/---

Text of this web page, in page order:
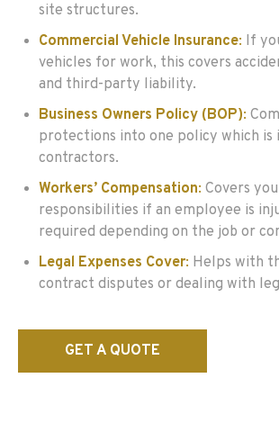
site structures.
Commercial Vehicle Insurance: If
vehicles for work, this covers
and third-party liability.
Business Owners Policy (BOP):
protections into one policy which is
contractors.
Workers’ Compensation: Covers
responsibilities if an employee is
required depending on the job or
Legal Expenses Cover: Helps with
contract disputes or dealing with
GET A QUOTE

\---

Your answer must consist solely of the lines from the one containing "Workers’ Compensation: Covers" through the last line of the entries, reproduced exactly.

Workers’ Compensation: Covers
responsibilities if an employee is
required depending on the job or
Legal Expenses Cover: Helps with
contract disputes or dealing with
GET A QUOTE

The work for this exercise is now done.